Providing a wider ecosystem of trusted images is exactly why Red Hat began its certification program for container applications. Docker is an amazing technology, but it is neither a security nor interoperability panacea. Images still need to come from sources that certify their security, level-of-support, and compatibility.

Container Security: Isolation Heaven or Dependency Hell

Docker is the public face of Linux containers and two of Linux’s unsung heroes: control groups (cgroups) and namespaces. Like virtualization, containers are appealing because they help solve two of the oldest problems to plague developers: “dependency hell” and “environmental hell.”

Closely related, dependency and environmental hell can best be thought of as the chief cause of “works for me” situations. Dependency hell simply describes the complexity inherent in modern application’s tangled graph of external libraries and programs they need to function. Environmental hell is the name for the operating system portion of that same problem (i.e. what wrinkles, in particular which bash implementation,on which that quick script you wrote unknowingly relies).

Namespaces provide the solution in much the same way as virtual memory simplified writing code on a multi-tenant machine: by providing the illusion that an application suite has the computer all to itself. In other words,”via isolation”. When a process or process group is isolated via these new namespace features, we say they are “contained.” In this way, virtualization and containers are conceptually related, but containers isolate in a completely different way and conflating the two is just the first of a series of misconceptions that must be cleared up in order to understand how to use containers as securely as possible. Virtualization involves fully isolating programs to the point that one can use Linux, for example, while another uses BSD. Containers are not so isolated. Here are a few of the ways that “containers do not contain:”

  1. Containers all share the same kernel. If a contained application is hijacked with a privilege escalation vulnerability, all running containers *and* the host are compromised. Similarly, it isn’t possible for two containers to use different versions of the same kernel module.
  2. Several resources are *not* namespaced. Examples include normal ulimit systems still being needed to control resources such as filehandlers. The kernel keyring is another example of a resource that is not namespaced. Many beginning users of containers find it counter-intuitive that socket handlers can be exhausted or that kerberos credentials are shared between containers when they believe they have exclusive system access. A badly behaving process in one container could use up all the filehandles on a system and starve the other containers. Diagnosing the shared resource usage is not feasible from within
  3. By default, containers inherit many system-level kernel capabilities. While Docker has many useful options for restricting kernel capabilities, you need a deeper understanding of an application’s needs to run it inside containers than you would if running it in a VM. The containers and the application within them will be dependent on the capabilities of the kernel on which they reside.
  4. Containers are not “write once, run anywhere”. Since they use the host kernel, applications must be compatible with said kernel. Just because many applications don’t depend on particular kernel features doesn’t mean that no applications do.
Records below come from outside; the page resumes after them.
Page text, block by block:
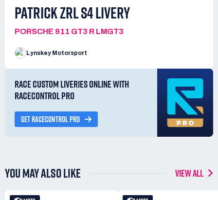
PATRICK ZRL S4 LIVERY
PORSCHE 911 GT3 R LMGT3
Lynskey Motorsport
RACE CUSTOM LIVERIES ONLINE WITH
RACECONTROL PRO
GET RACECONTROL PRO
YOU MAY ALSO LIKE VIEW ALL
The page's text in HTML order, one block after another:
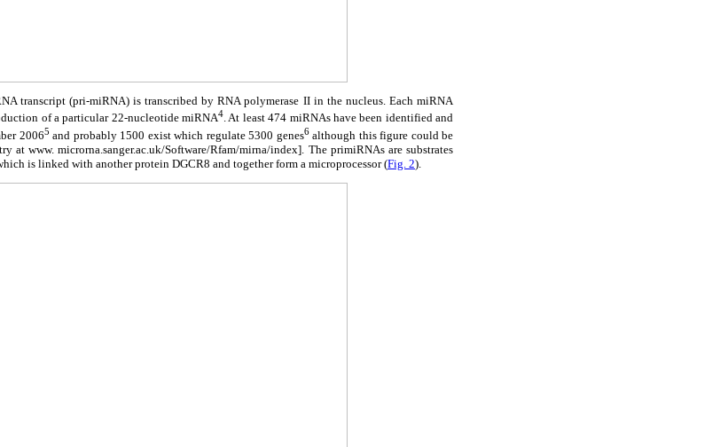
transcript (pri-miRNA) is transcribed by RNA polymerase II in the nucleus. Each miRNA
of a particular 22-nucleotide miRNA4. At least 474 miRNAs have been identified and
20065 and probably 1500 exist which regulate 5300 genes6although this figure could be
at www. microrna.sanger.ac.uk/Software/Rfam/mirna/index]. The primiRNAs are substrates
is linked with another protein DGCR8 and together form a microprocessor (Fig. 2).
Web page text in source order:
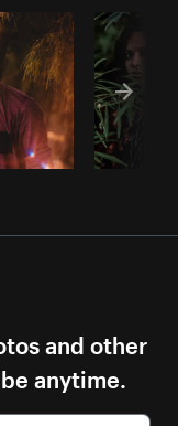
and other
anytime.
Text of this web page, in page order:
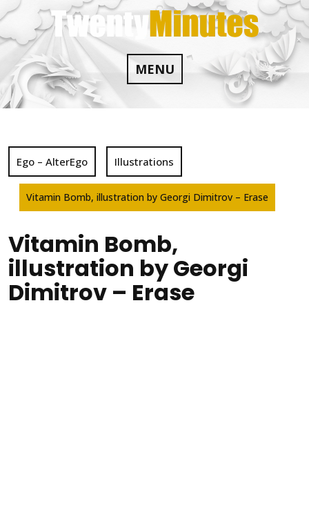
Skip
to
content
MENU
Ego – AlterEgo Illustrations
Vitamin Bomb, illustration by Georgi Dimitrov – Erase
Vitamin Bomb,
illustration by Georgi
Dimitrov – Erase
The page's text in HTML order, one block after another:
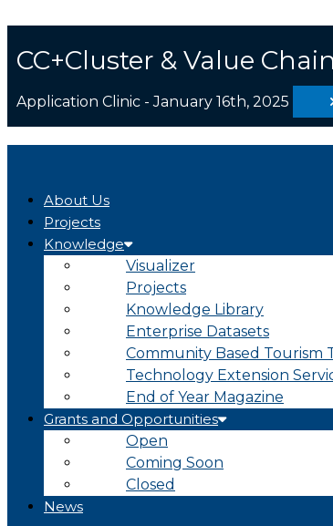
to
content
CC+Cluster & Value
Application Clinic - January 16th, 2025
About Us
Projects
Knowledge
Visualizer
Projects
Knowledge Library
Enterprise Datasets
Community Based Tourism
Technology Extension
End of Year Magazine
Grants and Opportunities
Open
Coming Soon
Closed
News
...
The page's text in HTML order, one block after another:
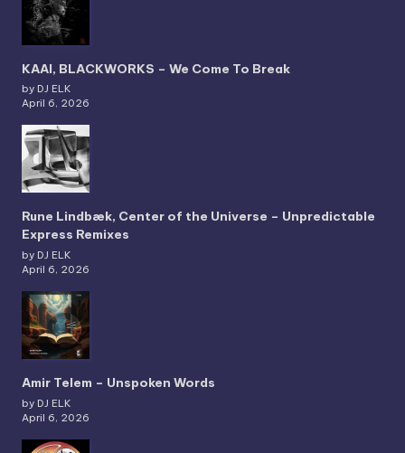
KAAI, BLACKWORKS – We Come To Break
by DJ ELK
April 6, 2026
Rune Lindbæk, Center of the Universe – Unpredictable
Express Remixes
by DJ ELK
April 6, 2026
Amir Telem – Unspoken Words
by DJ ELK
April 6, 2026
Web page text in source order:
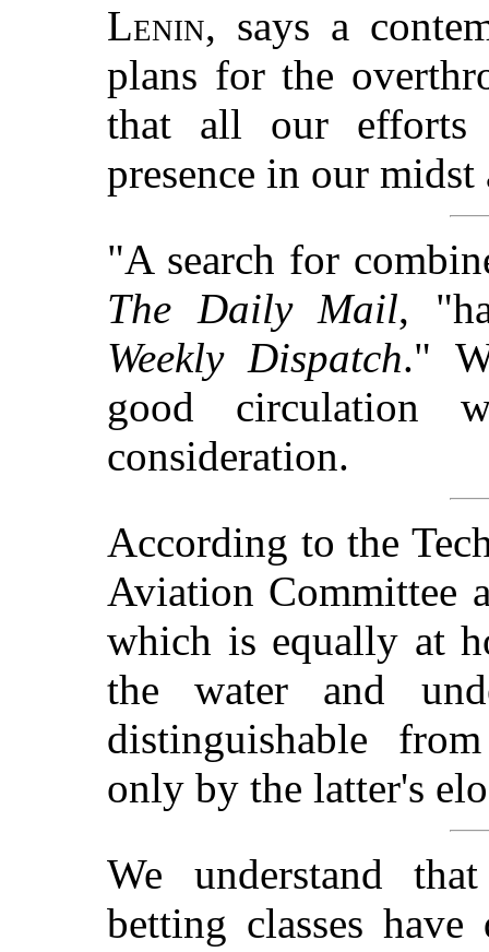
Lenin, says a
plans for the
that all our
presence in our
"A search for
The Daily Mail,
Weekly Dispatch."
good circulation
consideration.
According to the
Aviation Committee
which is equally at
the water and
distinguishable
only by the latter's
We understand
betting classes
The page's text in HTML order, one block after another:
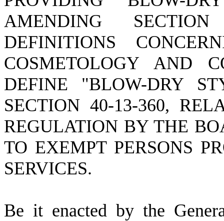
AMENDING
DEFINITIONS
COSMETOLOGY AND
DEFINE "BLOW-DRY
SECTION 40-13-360,
REGULATION BY THE
TO EXEMPT PERSONS
SERVICES.
Be it enacted by the

For these and other reasons, Docker images should be designed and used with consideration for the host system on which they are running. . By only consuming images from trusted sources, you reduce the risk of deploying containerized applications that exhaust system resources or otherwise create a denial of service attack on shared resources. Docker images should be considered as powerful as RPMs and should only be installed from sources you trust. You wouldn’t expect your system to remain secured if you were to randomly install untrusted RPMs nor should you if you “docker pull” random Docker images.

In the future we will discuss the topic of untrusted images.